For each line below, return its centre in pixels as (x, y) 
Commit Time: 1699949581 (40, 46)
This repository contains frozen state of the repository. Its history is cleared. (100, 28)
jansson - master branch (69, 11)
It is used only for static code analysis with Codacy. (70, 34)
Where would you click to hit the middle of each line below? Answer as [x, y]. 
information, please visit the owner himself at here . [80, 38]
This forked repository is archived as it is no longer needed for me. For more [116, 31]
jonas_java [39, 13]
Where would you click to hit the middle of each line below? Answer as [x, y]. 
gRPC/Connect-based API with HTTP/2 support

==

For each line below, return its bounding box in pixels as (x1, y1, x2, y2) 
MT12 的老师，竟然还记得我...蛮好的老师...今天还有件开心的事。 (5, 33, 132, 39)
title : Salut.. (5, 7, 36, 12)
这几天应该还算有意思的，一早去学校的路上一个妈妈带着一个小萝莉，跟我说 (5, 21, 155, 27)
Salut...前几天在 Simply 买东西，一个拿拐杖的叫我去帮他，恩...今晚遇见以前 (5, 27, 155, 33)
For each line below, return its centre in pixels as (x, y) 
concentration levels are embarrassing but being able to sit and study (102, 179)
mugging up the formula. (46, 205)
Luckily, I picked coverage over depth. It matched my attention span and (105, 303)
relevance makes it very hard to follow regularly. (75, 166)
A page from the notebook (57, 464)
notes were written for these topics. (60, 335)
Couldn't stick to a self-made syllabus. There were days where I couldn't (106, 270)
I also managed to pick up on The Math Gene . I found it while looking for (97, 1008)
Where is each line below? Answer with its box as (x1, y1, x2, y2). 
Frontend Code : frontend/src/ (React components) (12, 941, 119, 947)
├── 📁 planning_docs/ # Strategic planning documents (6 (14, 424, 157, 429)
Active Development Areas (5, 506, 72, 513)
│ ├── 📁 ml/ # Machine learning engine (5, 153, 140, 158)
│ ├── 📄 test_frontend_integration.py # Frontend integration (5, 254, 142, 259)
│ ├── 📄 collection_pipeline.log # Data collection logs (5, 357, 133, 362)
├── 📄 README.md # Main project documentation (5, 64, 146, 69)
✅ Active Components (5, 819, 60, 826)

### Assigned task
Tally the lines of the records holding the word "with", then state only the tally.

### The answer
3